This "quack" that you refer to, has a Doctorate degree in Biological chemistry, and you are still a novice, in comparison.
I am assuming that you have never bothered to read his book "Darwin's Black Box: The Biochemical Challenge to Evolution?" In this book, he focuses on five phenomena: blood clotting, cilia, the human immune system, the transport of materials within cells, and the synthesis of nucleotides. After analyzing each phenomenon systematically, he arrives at a single startling conclusion: These are systems that are so irreducibly complex that no gradual, step-by-step Darwinian route could have led to their creation.

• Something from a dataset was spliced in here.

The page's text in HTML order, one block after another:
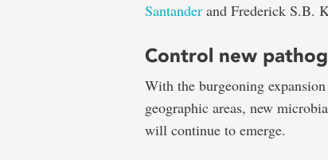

Darwinism is the only scientific theory taught worldwide that has yet to be proved by the rigorous standards of science.
Darwin himself knew that the only way to verify the main tenets of his theory was to search the fossil record. That search has continued to this day. How many years have passed, with hundreds of scientists from all specialties searching, and still what evidence has the fossil record revealed concerning Darwin's transistional species?
The late Harvard biologist Stephen Jay Gould, who is the antithesis of a Bible-thumping Creationist, acknowledged: "All paleontologists know that the fossil record contains precious little in the way of intermediate forms; transitions between major groups are characteristically lacking."
I know I will probably get flamed for this post, but it needs to be said. Anyone that challenges Darwinian Evolution is not automatically nuts or religious.
Science is supposed to be about the exchange of verifiable information, and observations; even if that is contradictory to what Science holds as true at present. Otherwise, we would still believe the world was flat, and that the Earth revolved around the Sun.
If you want to challenge Prof. Behe, do so in a manner which doesn't cheapen your opinion, such as name-calling.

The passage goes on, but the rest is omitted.